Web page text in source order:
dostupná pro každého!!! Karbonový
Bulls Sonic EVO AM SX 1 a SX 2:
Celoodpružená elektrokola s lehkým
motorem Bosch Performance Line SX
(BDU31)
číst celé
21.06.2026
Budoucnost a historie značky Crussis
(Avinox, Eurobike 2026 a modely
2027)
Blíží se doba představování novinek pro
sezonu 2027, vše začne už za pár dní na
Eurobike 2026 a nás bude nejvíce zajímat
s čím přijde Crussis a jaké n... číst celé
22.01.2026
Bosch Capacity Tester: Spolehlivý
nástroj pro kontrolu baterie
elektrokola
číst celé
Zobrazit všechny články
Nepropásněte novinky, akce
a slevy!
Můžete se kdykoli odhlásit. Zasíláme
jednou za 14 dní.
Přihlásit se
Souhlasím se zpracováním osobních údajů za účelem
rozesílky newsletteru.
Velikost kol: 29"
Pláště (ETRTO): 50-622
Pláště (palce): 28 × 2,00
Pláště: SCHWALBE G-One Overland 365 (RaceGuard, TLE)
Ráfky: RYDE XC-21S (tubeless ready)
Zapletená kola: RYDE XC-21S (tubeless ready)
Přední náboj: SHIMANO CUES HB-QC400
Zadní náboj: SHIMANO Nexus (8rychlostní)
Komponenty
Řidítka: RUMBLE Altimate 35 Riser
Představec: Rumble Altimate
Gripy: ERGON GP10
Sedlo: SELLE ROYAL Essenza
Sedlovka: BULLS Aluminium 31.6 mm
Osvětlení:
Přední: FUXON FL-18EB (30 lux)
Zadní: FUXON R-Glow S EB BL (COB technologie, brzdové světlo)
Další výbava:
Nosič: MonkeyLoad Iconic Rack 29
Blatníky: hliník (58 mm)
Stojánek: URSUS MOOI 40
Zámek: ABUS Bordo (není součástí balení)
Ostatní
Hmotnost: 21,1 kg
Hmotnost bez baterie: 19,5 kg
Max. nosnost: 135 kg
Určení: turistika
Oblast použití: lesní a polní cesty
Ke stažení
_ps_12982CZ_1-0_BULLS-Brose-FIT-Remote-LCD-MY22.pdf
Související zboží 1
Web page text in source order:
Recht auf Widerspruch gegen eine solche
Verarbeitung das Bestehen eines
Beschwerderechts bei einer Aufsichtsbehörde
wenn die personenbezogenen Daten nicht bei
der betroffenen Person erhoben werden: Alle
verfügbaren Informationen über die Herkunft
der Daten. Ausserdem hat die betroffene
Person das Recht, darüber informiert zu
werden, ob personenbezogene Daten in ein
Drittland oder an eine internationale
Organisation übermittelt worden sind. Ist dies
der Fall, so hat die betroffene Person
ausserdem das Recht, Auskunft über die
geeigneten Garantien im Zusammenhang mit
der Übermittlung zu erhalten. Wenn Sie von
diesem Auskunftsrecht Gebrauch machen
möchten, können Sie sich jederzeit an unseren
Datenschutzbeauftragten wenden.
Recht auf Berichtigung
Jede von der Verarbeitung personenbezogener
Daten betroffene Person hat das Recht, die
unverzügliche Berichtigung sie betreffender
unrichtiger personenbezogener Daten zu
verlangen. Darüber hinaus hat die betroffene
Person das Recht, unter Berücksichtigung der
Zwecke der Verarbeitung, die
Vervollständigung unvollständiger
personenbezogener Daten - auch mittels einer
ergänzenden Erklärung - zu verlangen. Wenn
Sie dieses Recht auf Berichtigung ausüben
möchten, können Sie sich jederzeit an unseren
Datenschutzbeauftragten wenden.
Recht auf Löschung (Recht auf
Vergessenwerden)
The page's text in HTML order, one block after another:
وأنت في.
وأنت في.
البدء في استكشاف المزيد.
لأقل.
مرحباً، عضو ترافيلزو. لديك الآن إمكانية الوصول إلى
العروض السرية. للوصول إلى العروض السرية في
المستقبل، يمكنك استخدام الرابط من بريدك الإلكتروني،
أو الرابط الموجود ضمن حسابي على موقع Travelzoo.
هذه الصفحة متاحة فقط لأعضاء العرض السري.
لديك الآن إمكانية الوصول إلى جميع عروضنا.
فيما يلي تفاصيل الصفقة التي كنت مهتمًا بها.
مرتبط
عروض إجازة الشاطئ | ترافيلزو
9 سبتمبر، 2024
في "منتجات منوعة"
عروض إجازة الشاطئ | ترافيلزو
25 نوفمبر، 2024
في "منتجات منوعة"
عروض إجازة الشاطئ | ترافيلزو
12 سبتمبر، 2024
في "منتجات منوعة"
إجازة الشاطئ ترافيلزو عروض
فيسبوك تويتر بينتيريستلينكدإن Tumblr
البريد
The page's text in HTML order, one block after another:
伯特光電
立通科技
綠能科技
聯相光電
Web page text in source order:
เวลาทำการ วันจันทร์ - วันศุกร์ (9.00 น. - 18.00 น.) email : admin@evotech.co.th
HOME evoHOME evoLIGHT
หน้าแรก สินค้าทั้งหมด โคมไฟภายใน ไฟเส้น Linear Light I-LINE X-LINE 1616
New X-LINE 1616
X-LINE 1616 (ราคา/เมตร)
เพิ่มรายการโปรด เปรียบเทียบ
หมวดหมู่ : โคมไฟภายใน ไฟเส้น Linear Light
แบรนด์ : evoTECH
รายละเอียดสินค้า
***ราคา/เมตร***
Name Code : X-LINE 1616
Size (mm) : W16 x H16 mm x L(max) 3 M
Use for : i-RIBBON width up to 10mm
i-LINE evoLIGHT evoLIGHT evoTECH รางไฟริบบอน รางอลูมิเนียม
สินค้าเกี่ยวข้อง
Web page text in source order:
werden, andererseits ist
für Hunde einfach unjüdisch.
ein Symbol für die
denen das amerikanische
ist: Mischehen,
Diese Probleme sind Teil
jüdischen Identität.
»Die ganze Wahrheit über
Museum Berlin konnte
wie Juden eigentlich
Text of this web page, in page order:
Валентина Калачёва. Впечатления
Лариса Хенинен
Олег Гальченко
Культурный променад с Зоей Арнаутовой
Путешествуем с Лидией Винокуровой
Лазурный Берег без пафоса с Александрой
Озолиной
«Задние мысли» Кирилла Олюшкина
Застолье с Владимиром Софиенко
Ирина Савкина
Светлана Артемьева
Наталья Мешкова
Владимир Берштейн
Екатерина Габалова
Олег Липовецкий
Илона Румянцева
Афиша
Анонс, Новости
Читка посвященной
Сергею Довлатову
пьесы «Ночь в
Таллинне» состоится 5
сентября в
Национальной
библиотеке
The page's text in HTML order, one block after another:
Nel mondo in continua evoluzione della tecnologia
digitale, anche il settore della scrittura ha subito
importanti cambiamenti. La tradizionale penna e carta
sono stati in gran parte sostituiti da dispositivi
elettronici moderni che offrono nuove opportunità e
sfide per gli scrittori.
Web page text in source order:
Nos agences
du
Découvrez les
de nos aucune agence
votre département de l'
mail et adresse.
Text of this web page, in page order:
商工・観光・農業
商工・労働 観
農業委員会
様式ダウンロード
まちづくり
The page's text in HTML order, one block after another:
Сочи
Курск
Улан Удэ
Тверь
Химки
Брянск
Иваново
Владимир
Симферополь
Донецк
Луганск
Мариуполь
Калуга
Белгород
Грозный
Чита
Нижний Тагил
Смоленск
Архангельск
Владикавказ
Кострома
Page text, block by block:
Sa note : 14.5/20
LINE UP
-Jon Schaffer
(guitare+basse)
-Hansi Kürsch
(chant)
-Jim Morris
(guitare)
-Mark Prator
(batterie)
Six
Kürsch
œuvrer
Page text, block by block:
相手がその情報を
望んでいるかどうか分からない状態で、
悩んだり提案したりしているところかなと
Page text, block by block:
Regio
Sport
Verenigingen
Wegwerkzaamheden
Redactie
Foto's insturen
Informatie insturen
═══
◆ Task description: Please reproduce, exactly as written, the lines of the records from the first line through the one containing "der Daten. Ausserdem hat die betroffene".

◆ Solved exercise:
Web page text in source order:
dostupná pro každého!!! Karbonový
Bulls Sonic EVO AM SX 1 a SX 2:
Celoodpružená elektrokola s lehkým
motorem Bosch Performance Line SX
(BDU31)
číst celé
21.06.2026
Budoucnost a historie značky Crussis
(Avinox, Eurobike 2026 a modely
2027)
Blíží se doba představování novinek pro
sezonu 2027, vše začne už za pár dní na
Eurobike 2026 a nás bude nejvíce zajímat
s čím přijde Crussis a jaké n... číst celé
22.01.2026
Bosch Capacity Tester: Spolehlivý
nástroj pro kontrolu baterie
elektrokola
číst celé
Zobrazit všechny články
Nepropásněte novinky, akce
a slevy!
Můžete se kdykoli odhlásit. Zasíláme
jednou za 14 dní.
Přihlásit se
Souhlasím se zpracováním osobních údajů za účelem
rozesílky newsletteru.
Velikost kol: 29"
Pláště (ETRTO): 50-622
Pláště (palce): 28 × 2,00
Pláště: SCHWALBE G-One Overland 365 (RaceGuard, TLE)
Ráfky: RYDE XC-21S (tubeless ready)
Zapletená kola: RYDE XC-21S (tubeless ready)
Přední náboj: SHIMANO CUES HB-QC400
Zadní náboj: SHIMANO Nexus (8rychlostní)
Komponenty
Řidítka: RUMBLE Altimate 35 Riser
Představec: Rumble Altimate
Gripy: ERGON GP10
Sedlo: SELLE ROYAL Essenza
Sedlovka: BULLS Aluminium 31.6 mm
Osvětlení:
Přední: FUXON FL-18EB (30 lux)
Zadní: FUXON R-Glow S EB BL (COB technologie, brzdové světlo)
Další výbava:
Nosič: MonkeyLoad Iconic Rack 29
Blatníky: hliník (58 mm)
Stojánek: URSUS MOOI 40
Zámek: ABUS Bordo (není součástí balení)
Ostatní
Hmotnost: 21,1 kg
Hmotnost bez baterie: 19,5 kg
Max. nosnost: 135 kg
Určení: turistika
Oblast použití: lesní a polní cesty
Ke stažení
_ps_12982CZ_1-0_BULLS-Brose-FIT-Remote-LCD-MY22.pdf
Související zboží 1
Web page text in source order:
Recht auf Widerspruch gegen eine solche
Verarbeitung das Bestehen eines
Beschwerderechts bei einer Aufsichtsbehörde
wenn die personenbezogenen Daten nicht bei
der betroffenen Person erhoben werden: Alle
verfügbaren Informationen über die Herkunft
der Daten. Ausserdem hat die betroffene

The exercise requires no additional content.